Provided records:
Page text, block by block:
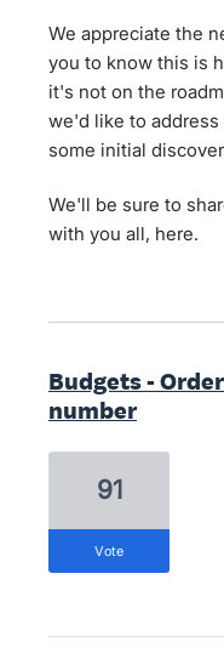
We appreciate the
you to know this is
it's not on the
we'd like to address
some initial
We'll be sure to
with you all, here.
Budgets -
number
91
vote
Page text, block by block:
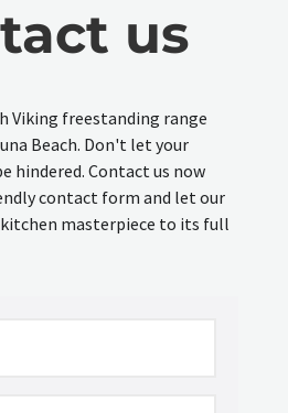
us
Viking freestanding range
Beach. Don't let your
hindered. Contact us now
contact form and let our
masterpiece to its full

Action item: Without the pictures, print the records in full, exactly as they appear.

Output for this exercise:
Page text, block by block:
We appreciate the
you to know this is
it's not on the
we'd like to address
some initial
We'll be sure to
with you all, here.
Budgets -
number
91
vote
Page text, block by block:
us
Viking freestanding range
Beach. Don't let your
hindered. Contact us now
contact form and let our
masterpiece to its full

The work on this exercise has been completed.